We utilised our previous findings as a basis to screen secretor status-specific probiotic strains with a novel approach. The TIM-1 system has been widely applied to study the upper GI survival properties of single bacterial strains (17, 19). In our approach, we utilised the TIM-1 for the preselection of potentially acid- and bile-tolerant intestinal bacteria. The model offers the possibility to study the survival and behaviour of probiotic and pathogenic microorganisms in the stomach and small intestine, and the results can be used to predict the survival of probiotic bacteria in the human intestinal tract. The isolate cultivation results supported our hypothesis well, as the bacteria in the non-secretor faecal pool had significantly lower survival rate in the TIM-1 simulation compared to the secretor pool bacteria. Especially non-secretor bifidobacteria and anaerobes survived very poorly compared to respective species in secretor pool. However, only B. animalis species were isolated in the ileal effluents in both simulations, thus being only strains able to withstand the harsh conditions of the upper GI tract. Due to the excellent acid and bile tolerance, B. animalis is widely used in probiotic products in Europe.
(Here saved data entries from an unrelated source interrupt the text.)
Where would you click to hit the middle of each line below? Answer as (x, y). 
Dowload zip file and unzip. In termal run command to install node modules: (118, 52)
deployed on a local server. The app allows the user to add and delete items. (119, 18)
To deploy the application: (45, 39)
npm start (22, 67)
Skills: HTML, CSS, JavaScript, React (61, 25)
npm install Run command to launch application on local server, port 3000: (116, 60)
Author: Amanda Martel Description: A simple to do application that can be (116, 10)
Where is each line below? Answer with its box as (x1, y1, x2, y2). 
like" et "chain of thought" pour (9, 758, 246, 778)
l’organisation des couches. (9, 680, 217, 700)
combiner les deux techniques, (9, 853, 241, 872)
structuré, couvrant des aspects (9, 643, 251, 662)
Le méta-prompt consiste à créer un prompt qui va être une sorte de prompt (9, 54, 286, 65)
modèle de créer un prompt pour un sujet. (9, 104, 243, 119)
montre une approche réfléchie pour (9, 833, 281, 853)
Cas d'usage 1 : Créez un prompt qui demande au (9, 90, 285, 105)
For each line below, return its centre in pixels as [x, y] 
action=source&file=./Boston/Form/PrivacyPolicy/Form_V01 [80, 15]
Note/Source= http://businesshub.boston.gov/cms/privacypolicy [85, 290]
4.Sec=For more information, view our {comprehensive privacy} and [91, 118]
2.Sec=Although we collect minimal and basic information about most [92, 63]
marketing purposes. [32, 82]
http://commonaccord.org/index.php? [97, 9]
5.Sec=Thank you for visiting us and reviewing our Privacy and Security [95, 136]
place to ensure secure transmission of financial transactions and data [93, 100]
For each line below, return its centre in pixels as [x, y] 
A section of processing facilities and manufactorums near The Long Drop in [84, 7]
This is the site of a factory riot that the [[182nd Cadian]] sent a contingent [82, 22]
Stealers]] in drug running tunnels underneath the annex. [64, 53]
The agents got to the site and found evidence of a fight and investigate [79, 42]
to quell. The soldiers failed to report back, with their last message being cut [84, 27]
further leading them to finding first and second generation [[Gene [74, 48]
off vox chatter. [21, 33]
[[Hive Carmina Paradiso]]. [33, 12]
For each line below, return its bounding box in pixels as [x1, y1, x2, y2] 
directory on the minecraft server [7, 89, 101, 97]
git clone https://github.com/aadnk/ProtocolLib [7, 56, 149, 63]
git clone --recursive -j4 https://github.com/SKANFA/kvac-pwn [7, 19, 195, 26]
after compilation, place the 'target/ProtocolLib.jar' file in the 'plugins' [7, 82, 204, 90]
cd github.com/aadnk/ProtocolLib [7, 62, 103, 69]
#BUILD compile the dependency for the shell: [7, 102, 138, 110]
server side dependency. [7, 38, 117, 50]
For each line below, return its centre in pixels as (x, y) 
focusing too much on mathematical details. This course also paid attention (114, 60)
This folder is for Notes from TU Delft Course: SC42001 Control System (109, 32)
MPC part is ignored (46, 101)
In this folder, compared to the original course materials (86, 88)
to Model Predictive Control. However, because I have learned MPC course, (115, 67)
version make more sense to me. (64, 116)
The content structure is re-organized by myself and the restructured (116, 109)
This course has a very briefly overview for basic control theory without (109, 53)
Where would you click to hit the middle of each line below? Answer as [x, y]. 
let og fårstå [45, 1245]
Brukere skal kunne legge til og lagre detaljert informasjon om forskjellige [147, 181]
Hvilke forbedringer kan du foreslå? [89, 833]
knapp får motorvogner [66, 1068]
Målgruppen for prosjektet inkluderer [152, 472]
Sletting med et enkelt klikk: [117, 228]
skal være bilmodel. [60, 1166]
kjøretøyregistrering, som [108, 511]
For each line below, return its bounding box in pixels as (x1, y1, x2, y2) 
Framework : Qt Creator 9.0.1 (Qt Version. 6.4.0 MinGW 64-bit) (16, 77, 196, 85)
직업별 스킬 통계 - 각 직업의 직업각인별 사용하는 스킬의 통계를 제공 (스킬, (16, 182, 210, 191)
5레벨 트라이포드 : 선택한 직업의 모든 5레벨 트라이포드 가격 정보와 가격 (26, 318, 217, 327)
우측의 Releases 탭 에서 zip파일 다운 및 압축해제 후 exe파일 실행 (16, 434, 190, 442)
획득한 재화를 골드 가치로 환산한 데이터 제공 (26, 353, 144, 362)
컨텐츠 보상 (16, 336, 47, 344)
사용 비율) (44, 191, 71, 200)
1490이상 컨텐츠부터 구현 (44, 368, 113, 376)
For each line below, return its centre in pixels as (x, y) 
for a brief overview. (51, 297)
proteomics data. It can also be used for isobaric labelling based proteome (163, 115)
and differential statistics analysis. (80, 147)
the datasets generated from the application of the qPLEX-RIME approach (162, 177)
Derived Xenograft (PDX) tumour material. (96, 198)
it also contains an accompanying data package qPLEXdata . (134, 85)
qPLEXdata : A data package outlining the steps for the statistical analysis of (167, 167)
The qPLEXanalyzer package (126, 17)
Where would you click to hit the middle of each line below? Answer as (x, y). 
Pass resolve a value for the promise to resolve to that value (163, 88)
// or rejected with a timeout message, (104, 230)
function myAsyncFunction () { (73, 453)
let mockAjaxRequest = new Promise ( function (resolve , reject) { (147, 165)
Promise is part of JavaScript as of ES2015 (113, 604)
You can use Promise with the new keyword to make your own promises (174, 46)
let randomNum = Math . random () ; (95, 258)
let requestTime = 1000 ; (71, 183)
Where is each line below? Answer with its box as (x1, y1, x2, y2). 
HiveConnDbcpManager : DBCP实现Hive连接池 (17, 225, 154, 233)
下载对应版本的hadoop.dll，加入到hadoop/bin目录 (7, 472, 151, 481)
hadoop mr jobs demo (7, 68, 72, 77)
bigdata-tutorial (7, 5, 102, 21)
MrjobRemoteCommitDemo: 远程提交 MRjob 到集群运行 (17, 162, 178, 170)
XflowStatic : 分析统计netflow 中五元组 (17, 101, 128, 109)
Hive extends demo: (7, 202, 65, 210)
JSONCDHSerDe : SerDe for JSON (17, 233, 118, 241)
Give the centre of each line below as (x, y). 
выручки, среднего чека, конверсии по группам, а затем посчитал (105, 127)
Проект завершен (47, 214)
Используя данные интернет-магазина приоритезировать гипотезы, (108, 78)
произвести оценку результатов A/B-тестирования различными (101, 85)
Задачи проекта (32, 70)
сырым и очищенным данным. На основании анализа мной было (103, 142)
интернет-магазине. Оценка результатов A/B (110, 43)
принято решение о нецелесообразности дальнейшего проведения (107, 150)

Interestingly, the users of lacto-n-biose were found only amongst B. adolescentis (two in both S- and N-pools) and B. catenulatum (two in S-pool). As lacto-n-biose is the basic backbone of all ABO blood group glycan structures, these strains, and especially two strains tolerating bile (N-pool B. adolescentis and S-pool B. catenulatum), might be potential probiotic Bifidobacterium candidates aimed to utilise ABO blood group structures and warranting further studies.

In conclusion, we showed that the tolerance of the intestinal microbiota to upper GI conditions differs between secretor and non-secretor individuals, secretor bifidobacteria surviving in larger number, whereas non-secretor bifidobacteria had broader glycolytic activity and better bile tolerance. In addition, we compiled a selective pretreatment and culturing approach, which appears to be a promising tool for isolation of potentially probiotic bacteria.